DATA FOR REVIEW:
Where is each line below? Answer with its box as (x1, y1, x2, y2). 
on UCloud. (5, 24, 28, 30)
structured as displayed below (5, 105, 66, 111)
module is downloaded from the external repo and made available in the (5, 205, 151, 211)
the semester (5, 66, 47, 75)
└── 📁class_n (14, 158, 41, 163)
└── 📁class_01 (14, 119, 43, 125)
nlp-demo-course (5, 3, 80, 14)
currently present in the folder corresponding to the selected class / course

---

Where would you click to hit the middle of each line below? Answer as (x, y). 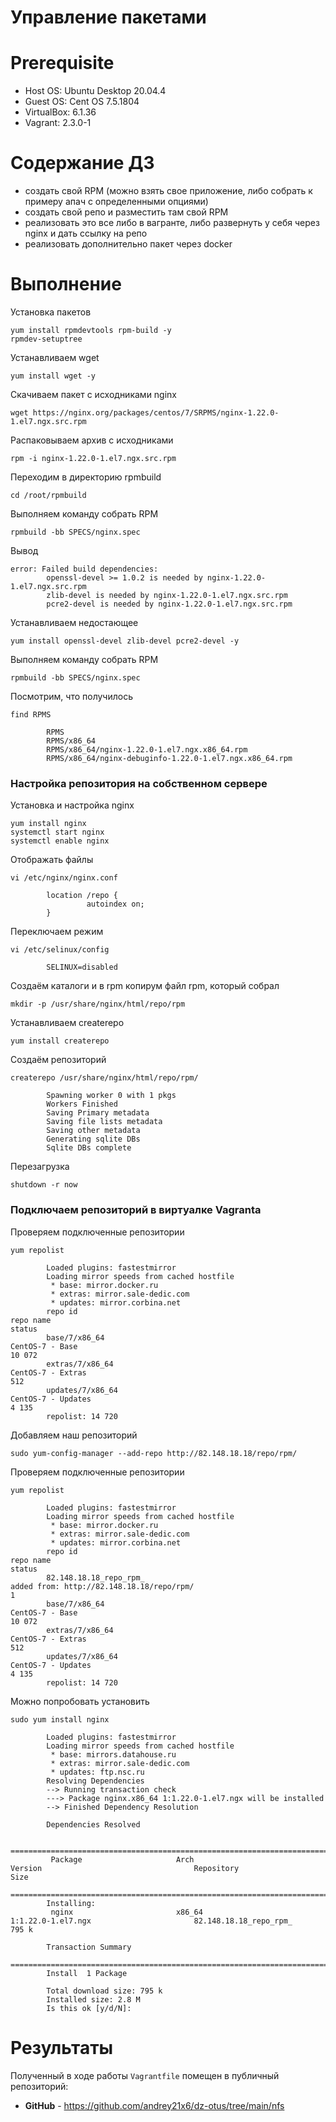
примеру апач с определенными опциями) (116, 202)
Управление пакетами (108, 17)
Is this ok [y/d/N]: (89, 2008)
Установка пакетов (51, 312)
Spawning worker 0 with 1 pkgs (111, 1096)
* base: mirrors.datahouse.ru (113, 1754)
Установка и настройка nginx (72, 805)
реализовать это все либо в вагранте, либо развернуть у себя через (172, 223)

---

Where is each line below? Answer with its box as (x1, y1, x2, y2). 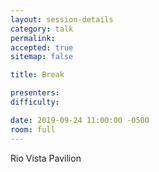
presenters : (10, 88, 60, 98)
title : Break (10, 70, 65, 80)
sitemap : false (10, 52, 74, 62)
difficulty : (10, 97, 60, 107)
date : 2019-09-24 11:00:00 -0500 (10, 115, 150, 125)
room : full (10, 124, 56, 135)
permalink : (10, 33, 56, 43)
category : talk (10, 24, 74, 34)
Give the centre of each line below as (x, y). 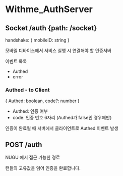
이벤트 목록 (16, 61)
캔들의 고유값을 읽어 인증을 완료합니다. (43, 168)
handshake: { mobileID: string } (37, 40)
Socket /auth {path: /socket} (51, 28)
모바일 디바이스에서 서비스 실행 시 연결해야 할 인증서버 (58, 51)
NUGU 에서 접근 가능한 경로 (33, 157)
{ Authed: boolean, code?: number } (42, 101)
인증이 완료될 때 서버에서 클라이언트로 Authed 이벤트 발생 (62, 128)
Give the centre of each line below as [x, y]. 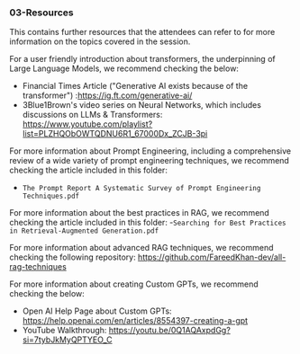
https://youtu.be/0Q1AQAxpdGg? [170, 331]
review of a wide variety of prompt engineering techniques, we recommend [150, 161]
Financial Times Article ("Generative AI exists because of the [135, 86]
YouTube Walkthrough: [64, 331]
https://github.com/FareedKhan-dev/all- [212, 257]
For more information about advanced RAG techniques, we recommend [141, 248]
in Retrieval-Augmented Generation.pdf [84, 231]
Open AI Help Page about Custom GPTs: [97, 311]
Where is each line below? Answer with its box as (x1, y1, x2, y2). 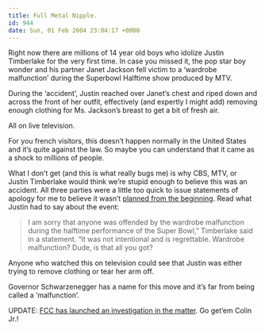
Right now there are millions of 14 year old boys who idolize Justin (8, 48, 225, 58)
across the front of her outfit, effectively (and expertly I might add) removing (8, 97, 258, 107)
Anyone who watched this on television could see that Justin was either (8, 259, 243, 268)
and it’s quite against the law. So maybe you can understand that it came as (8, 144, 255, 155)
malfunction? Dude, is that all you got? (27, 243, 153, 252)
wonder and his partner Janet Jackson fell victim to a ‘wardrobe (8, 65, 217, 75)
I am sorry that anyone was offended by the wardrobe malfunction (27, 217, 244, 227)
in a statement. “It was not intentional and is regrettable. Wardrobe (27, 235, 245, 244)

DIRECTIONS:
Each line of the data that includes "Установка" should be copied.

RESULT OF THE EXERCISE:
Установка пакетов (51, 312)
Установка и настройка nginx (72, 805)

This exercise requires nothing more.